What they feel will always be different from what he feels. Compassion can never be exactly the same with original sorrow because of the secret awareness that the conceived suffering is=

  • only imaginary,
  • lower in degree, and
  • quite different.

The imagination of observer and the voluntary reduction of observee’s passion, may correspond with one another. This correspondence is enough for the harmony of society. Though they will never be unisons, they may be concords. This is all that is required.

37 To produce this concord, nature teaches the observers to assume the circumstances of the observee just as she teaches him to assume the circumstances of the observers.

  • The observers are continually placing themselves in the situation of the observee to conceive similar emotions.
    • They are constantly considering what they themselves would feel if they were the sufferers.
    • The sympathy of the observers makes them look at the sufferer’s misfortune through his eyes.
  • The observee is also constantly placing himself in the situation of the observers.
    • The sufferer is as constantly led to imagine how he would be affected if he was an observer of his own situation.
    • The sufferer’s sympathy makes him look at his suffering through the eyes of the observers.
      • The reflected passion he conceives is much weaker than his own original passion.
      • It necessarily abates the violence of what he felt before he was observed.
      • He begins to view his own situation in this candid and impartial light.

Friendship

38 Friends restore the mind to some degree of tranquility and sedateness. The breast is calmed and composed the moment our friends come.
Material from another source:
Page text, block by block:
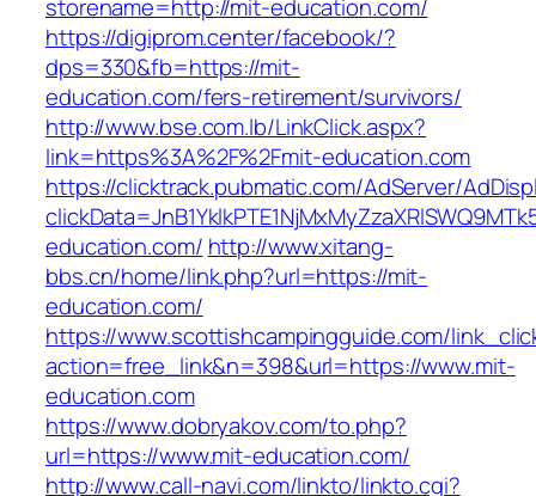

  • We immediately remember how they will view our situation.

The effect of sympathy is instantaneous.

  • We expect less sympathy from a common acquaintance than from a friend.
    • We cannot tell to an acquaintance everything that we can tell our friends.
    • We therefore assume more tranquility before an acquaintance.
    • We fix our thoughts on our general situation which he is willing to consider.
    • We compose ourselves more in the presence of a mere acquaintance than that of our friend.
  • We expect still less sympathy from strangers.
    • We therefore, assume still more tranquility before them.
    • We always bring down our passion to what strangers are expected to go along with.
    • We compose ourselves still more in the presence of strangers than that of an acquaintance.

39 Therefore, society and conversation are:

  • the most powerful remedies bringing peace to the, and
  • the best preservatives of that equal and happy temper necessary for self-satisfaction.

Speculators and retired men who sit brooding at home over grief or resentment seldom possess that equality of temper which is so common among men of the world.